Morgan Stanley (NYSE:MS | MS Price Prediction) and JPMorgan Chase (NYSE:JPM) both posted Q1 2026 results that showcased strength, yet the businesses behind those numbers look nothing alike. Morgan Stanley leaned on advisory fees and wealth flows. JPMorgan flexed a universal-bank engine touching cards, payments, and trading. Each firm’s core revenue engine now sits in a distinctly different part of finance.
Fee Flywheel at Morgan Stanley, Everything Machine at JPMorgan
Ted Pick called it “a record quarter”, and the composition matters. Wealth Management pulled in $8.52 billion with $118.4 billion in net new assets and $54 billion of fee-based flows. That is recurring, sticky revenue. Institutional Securities added $10.72 billion, with Advisory alone up 74%. Investment Management slipped 4% on $11.6 billion of equity outflows, a reminder the fee model still has soft spots.
JPMorgan showed scale that Morgan Stanley cannot match. The Commercial & Investment Bank generated $23.38 billion, Markets hit a record $11.6 billion, and Card Services & Auto climbed 13% to $7.76 billion. Consumer credit is a real engine here, and it cuts both ways. The Card net charge-off rate ran at 3.46%, and nonperforming exposure rose 11% to $11.0 billion.

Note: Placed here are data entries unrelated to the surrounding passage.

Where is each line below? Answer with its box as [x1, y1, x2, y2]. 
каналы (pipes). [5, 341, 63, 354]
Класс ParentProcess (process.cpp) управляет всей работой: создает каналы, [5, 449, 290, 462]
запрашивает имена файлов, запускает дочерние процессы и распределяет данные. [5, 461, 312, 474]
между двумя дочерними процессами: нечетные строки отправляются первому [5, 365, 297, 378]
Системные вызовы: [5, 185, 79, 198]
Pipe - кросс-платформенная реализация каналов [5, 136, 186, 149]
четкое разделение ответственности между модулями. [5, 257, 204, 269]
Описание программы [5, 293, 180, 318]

Capital-Light Advisor vs. Cyclical Credit Colossus
| Lens | Morgan Stanley | JPMorgan |
| Core Bet | Wealth & advisory fees | Universal bank scale |
| Q1 Revenue | $20.58B | $49.84B |
| EPS | $3.43 | $5.94 |
| Client Assets | $7.34T | $7.1T |
| Trailing P/E | 19 | 16 |
Morgan Stanley converts trillions in assets under management directly into predictable, high-margin advisory fee revenue. That shows up as a 27.1% ROTCE and an efficiency ratio compressed to 65%. JPMorgan holds #1 Global IB fees at 9.8% wallet share, but noninterest expense grew 14%, outpacing revenue.
The Next Test Is Credit Normalization and Wealth Flows
I will be watching whether Morgan Stanley can push toward its $10 trillion client-asset target while fixing the Investment Management outflows. Polymarket traders currently price a 51% chance MS Q2 IB revenue clears $2.125 billion, which is a real test of momentum. For JPMorgan, credit is the story. Card charge-offs and that rising nonperforming exposure will tell us whether Dimon’s “resilient” consumer holds through year-end.

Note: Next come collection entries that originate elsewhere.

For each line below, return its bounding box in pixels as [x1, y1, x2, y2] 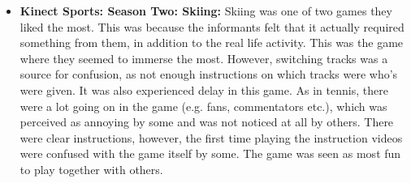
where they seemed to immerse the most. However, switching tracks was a [19, 49, 388, 66]
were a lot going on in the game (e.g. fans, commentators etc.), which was [19, 97, 387, 114]
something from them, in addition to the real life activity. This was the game [19, 34, 404, 51]
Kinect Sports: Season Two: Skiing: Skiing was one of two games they [19, 2, 392, 19]
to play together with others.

The Case for Morgan Stanley’s Fee Durability
If I want cash-flow durability through a messy macro, I lean toward Morgan Stanley. The wealth engine keeps compounding whether markets chop or trend, and shares are already up 51.97% over the past year for a reason. JPMorgan fits a different investor, one who wants scale, a $1.50 quarterly dividend, and comfort owning the credit cycle. At 16 times earnings, it is cheaper than Morgan Stanley at 19, and that discount exists precisely because the cyclical exposure is real. The setup that would narrow the gap is credit metrics stabilizing at JPMorgan and its expense growth cooling. Until then, Morgan Stanley’s fee flywheel is the more defensive profile of the two.